长凳前面架着画架,不新不旧的木材在初春的空气里有些微妙的湿润。木架前方是公园的广场,在头天的夜雨里落下的树叶堆了满地,风一起就零零落落飞起来翻滚,又倦懒地落下。

远处能看见一排苍郁的榕树,底下是湿漉漉的草坪,灰里微微带蓝的天上偶尔有一群白鸟孜孜不倦地滑翔过去,轨迹比风筝更加潇洒。

开阔的视野,绝佳的角度,简直perfect。黄少天在心里默默地给自己的选位能力点了个赞。

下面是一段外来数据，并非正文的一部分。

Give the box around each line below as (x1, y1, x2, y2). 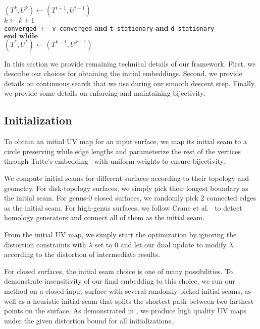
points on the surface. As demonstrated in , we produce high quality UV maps (4, 305, 247, 316)
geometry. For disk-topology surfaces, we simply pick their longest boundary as (4, 182, 248, 193)
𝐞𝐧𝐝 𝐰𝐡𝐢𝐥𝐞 (4, 32, 38, 40)
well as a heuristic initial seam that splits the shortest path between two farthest (4, 295, 254, 306)
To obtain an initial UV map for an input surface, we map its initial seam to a (4, 136, 247, 147)
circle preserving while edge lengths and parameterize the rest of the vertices (4, 146, 241, 156)
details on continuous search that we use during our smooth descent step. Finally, (4, 78, 256, 88)
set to (95, 239, 113, 249)

然后他从画夹里捏了张纸出来,细纹水彩纸带着一边毛边。水溶胶带已经剪成合适的长度,待羊毛笔沾了饱满的水分刷出一条反光的亮带就利落地落下,把些微卷曲的纸张贴得平整。

黄少天裱好了纸,坐在长椅上等着它干。

 

夜里的雨是刚刚才停的,空气湿润得能拧出水来,头顶的榕树上有麻雀不停鸣叫跳跃,踏下一树的雨珠撒在黄少天的画上。他估摸着得等一段时间。好在并不是完全没事可做的,他手边的肠粉还冒着腾腾的热气,软糯晶亮半透明的面皮底下裹了一朵香菜和着莹蜜多汁的叉烧。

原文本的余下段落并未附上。